The FDA gets a warrant to raid the buyers club but can do nothing but fine Woodroof. The FDA changes its regulations in 1987, making any unapproved drug illegal. With the club strapped for cash, Rayon begs her father for money and tells Woodroof that she has sold her life insurance policy to raise money. Woodroof travels to Mexico and gets more peptide T. Upon his return, Ron finds that Rayon has died in the hospital. Upset by Rayon's death, Saks is asked to resign when the hospital discovers she had been sending patients to the buyers club, but refuses, insisting that she will have to be fired instead.

Woodroof shows more compassion towards gay, lesbian, and transgender members of the club, and making money becomes less of a concern; his priority becomes providing the drugs. Peptide T gets increasingly challenging to acquire. Woodruff files a lawsuit against the FDA in late 1987, seeking the legal right to take the protein, which has been confirmed as non-toxic but is still not FDA-approved. The judge is sympathetic toward him and admonishes the FDA, but lacks the power to do anything. The FDA later allows Woodroof to take peptide T for personal use. He dies of AIDS in 1992, seven years later than his doctors initially predicted.

Cast

 Matthew McConaughey as Ron Woodroof, a real-life AIDS patient who smuggled unapproved pharmaceutical drugs into Texas when he found them effective at improving his symptoms. In an interview with CBS News' Lee Cowan in February 2014, McConaughey said that he selected the role because he thought it was not just a normal story, but it was a story of a "wild man". McConaughey was raised near Dallas, so he was very familiar with the culture. Additionally, he thought that the script was "incredibly human, with no sentimentality". McConaughey lost nearly 50 pounds (22 kilograms) to play Woodroof in the film.
 Jennifer Garner as Dr. Eve Saks, who treats AIDS patients like Woodroof and Rayon. Upon Garner's casting, after reading the script she expressed: "I had heard about it, and I had seen pictures of Matthew losing weight. And really couldn't imagine how I was going to do it, and was so happy at home."
 Jared Leto as Rayon, a fictional trans woman with HIV who helps Woodroof. To accurately portray his role, Leto lost 30 pounds (13 kilograms), shaved his eyebrows and waxed his entire body. He stated the portrayal was grounded in his meeting transgender people while researching the role. He stated that, when he moved to Los Angeles in 1991, he had a roommate who died of AIDS. He "[worked] on Rayon's voice for weeks" and refused to break character during filming; director Vallée stated: "I don't know Leto.
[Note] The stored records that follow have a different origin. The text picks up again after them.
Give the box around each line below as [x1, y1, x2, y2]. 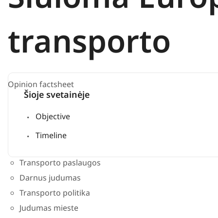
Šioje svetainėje [24, 89, 90, 100]
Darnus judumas [19, 172, 81, 183]
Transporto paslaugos [19, 157, 101, 168]
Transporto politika [19, 187, 90, 198]
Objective [36, 110, 70, 122]
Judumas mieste [19, 202, 78, 213]
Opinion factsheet [8, 79, 74, 90]
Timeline [36, 129, 67, 141]
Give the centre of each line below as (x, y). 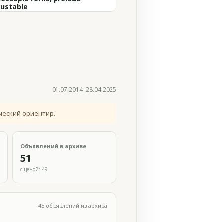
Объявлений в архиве (54, 146)
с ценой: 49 (34, 169)
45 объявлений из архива (73, 205)
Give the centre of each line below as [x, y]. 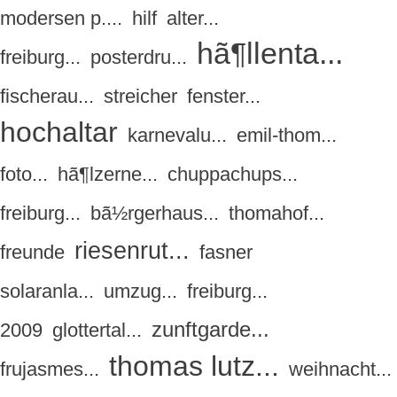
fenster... [224, 97]
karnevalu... [177, 136]
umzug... [140, 292]
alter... [193, 19]
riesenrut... [132, 251]
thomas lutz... [194, 366]
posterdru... [139, 58]
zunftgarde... [210, 330]
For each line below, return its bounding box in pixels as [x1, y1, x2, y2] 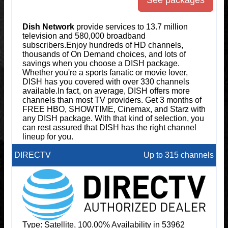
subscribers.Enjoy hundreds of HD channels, [22, 41, 183, 49]
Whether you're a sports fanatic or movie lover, [22, 68, 188, 77]
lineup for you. [22, 132, 73, 141]
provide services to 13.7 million [74, 22, 188, 31]
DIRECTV [14, 151, 51, 159]
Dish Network [22, 22, 74, 31]
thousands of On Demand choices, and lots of [22, 50, 186, 59]
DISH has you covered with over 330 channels [22, 77, 189, 86]
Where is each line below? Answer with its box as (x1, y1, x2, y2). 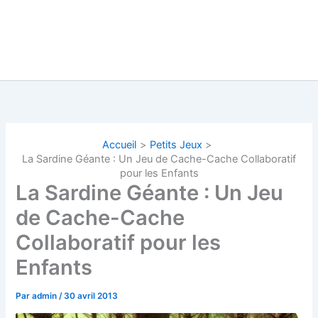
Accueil (102, 138, 137, 152)
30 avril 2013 (64, 291, 119, 302)
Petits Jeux (150, 138, 202, 152)
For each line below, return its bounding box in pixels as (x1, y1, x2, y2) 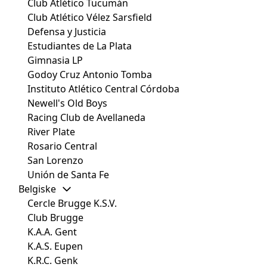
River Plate (27, 125, 75, 139)
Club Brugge (27, 211, 83, 225)
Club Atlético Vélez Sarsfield (27, 11, 152, 24)
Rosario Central (27, 139, 97, 153)
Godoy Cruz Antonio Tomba (27, 68, 152, 82)
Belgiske (18, 182, 56, 196)
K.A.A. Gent (27, 225, 77, 239)
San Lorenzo (27, 154, 83, 167)
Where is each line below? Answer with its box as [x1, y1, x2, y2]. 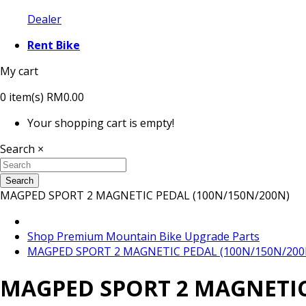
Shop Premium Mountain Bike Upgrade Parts [27, 229, 260, 244]
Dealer [27, 12, 61, 27]
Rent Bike [27, 38, 80, 53]
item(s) [6, 89, 44, 105]
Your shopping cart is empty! [27, 115, 174, 130]
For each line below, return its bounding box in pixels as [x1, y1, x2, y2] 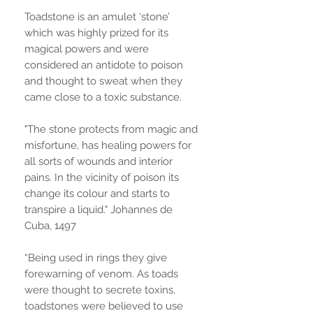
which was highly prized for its [24, 26, 168, 39]
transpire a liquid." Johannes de [24, 203, 173, 216]
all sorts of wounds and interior [24, 154, 173, 168]
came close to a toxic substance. [24, 90, 182, 103]
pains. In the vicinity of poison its [24, 170, 179, 184]
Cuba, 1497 [24, 219, 76, 232]
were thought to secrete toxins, [24, 283, 175, 296]
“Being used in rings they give [24, 251, 167, 264]
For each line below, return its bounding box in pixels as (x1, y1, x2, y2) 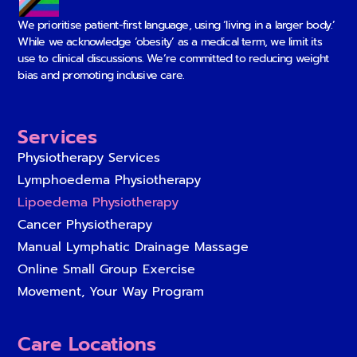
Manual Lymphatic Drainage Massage (18, 237, 249, 257)
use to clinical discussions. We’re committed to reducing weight (18, 49, 328, 67)
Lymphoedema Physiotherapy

Jared never showed me Jared."
 Denis O'Hare as Dr. Sevard
 Steve Zahn as Tucker, a cop
 Michael O'Neill as Richard Barkley, an FDA agent and antagonist
 Dallas Roberts as David Wayne, Ron's lawyer
 Griffin Dunne as Dr. Vass, a Mexico-based doctor
 Kevin Rankin as T. J., Ron's friend
 Bradford Cox as "Sunflower", Rayon's lover, a cross-dresser dying of AIDS
 Scott Takeda as Mr. Yamata
 Adam Dunn (cameo) as a bartender

Production

Development
The film is based on the real life of Ron Woodroof, a patient of HIV and AIDS, who was the subject of a lengthy 1992 article in The Dallas Morning News written by journalist and author Bill Minutaglio. A month before Woodroof died in September 1992, screenwriter Craig Borten was told about the story by his friend, so he went and interviewed him to create the screenplay; Borten recorded many hours of interviews with Woodroof and had access to his personal journals. Borten wrote a script for what he believed would make a great movie and attempted to attract interest in making the film in mid 1996, with Dennis Hopper attached to direct. Columbia Pictures was set to buy the script but the film was unable to secure financial backing.
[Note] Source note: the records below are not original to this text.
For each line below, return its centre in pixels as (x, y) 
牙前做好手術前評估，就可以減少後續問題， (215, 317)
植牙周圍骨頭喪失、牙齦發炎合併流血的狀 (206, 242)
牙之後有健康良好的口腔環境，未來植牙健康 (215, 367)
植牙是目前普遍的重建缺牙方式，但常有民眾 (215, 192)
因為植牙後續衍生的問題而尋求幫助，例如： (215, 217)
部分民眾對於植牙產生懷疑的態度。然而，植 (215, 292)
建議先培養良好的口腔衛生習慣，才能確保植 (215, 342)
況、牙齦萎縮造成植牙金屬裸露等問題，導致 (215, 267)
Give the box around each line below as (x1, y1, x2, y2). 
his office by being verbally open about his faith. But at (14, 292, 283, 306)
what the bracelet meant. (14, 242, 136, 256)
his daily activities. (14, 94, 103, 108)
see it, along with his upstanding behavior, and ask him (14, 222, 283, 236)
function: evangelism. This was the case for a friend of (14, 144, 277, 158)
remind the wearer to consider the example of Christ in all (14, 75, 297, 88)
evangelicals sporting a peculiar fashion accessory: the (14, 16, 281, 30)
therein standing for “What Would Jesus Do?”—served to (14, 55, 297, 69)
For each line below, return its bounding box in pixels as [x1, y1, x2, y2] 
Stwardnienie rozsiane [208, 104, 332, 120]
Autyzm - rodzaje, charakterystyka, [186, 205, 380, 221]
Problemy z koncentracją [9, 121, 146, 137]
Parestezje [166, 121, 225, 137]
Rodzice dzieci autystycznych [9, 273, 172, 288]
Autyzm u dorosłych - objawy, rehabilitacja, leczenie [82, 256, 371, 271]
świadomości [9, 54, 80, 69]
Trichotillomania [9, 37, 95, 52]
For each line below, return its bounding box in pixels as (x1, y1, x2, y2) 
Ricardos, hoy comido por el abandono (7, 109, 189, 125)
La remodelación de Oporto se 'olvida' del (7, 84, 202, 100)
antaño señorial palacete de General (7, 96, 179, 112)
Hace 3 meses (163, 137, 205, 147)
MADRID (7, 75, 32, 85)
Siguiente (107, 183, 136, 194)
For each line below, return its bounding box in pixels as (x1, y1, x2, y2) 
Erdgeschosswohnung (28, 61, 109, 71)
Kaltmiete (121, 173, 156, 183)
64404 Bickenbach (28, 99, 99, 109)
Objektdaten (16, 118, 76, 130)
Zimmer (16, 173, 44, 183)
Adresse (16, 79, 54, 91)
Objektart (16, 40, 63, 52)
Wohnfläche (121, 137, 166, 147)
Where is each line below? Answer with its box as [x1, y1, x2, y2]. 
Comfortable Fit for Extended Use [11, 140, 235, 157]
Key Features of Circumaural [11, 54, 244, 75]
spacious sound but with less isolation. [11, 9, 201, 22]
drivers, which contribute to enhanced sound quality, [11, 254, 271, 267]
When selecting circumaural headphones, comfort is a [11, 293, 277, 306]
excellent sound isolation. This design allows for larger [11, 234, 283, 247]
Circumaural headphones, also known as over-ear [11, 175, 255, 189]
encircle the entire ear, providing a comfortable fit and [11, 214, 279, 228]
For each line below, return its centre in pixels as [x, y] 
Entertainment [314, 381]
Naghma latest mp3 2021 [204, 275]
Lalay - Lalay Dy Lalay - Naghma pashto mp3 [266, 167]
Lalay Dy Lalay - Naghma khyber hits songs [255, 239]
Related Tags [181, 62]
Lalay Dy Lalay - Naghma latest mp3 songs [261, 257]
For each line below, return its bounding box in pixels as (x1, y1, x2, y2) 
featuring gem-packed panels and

In an interview, Borten revealed that he met Melisa Wallack in 2000 and asked her to help with the script, to which she said yes. In 2001, after one year of working on the script, they sold it to producer Robbie Brenner, who then set Marc Forster to direct the film for Universal Pictures, but left due to some personal delays. In June 2008, Craig Gillespie and Ryan Gosling were in talks to join the film, which was to be produced by David Bushell and Marc Abraham for Universal Pictures and Strike Entertainment. Chase Palmer was writing the script that time around, and screenwriters Guillermo Arriaga and Stephen Belber had reportedly also written the subsequent drafts for the film. In 2009, producer Robbie Brenner got involved again and rejected all the rewrites of the script, and the original version by Borten and Wallack was sent to actor Matthew McConaughey to see if the Dallas native would be interested in playing the role. On March 9, 2011, Jean-Marc Vallée was confirmed to direct the film based on the script by Borten and Wallack. Rachel Winter also attached to produce the film.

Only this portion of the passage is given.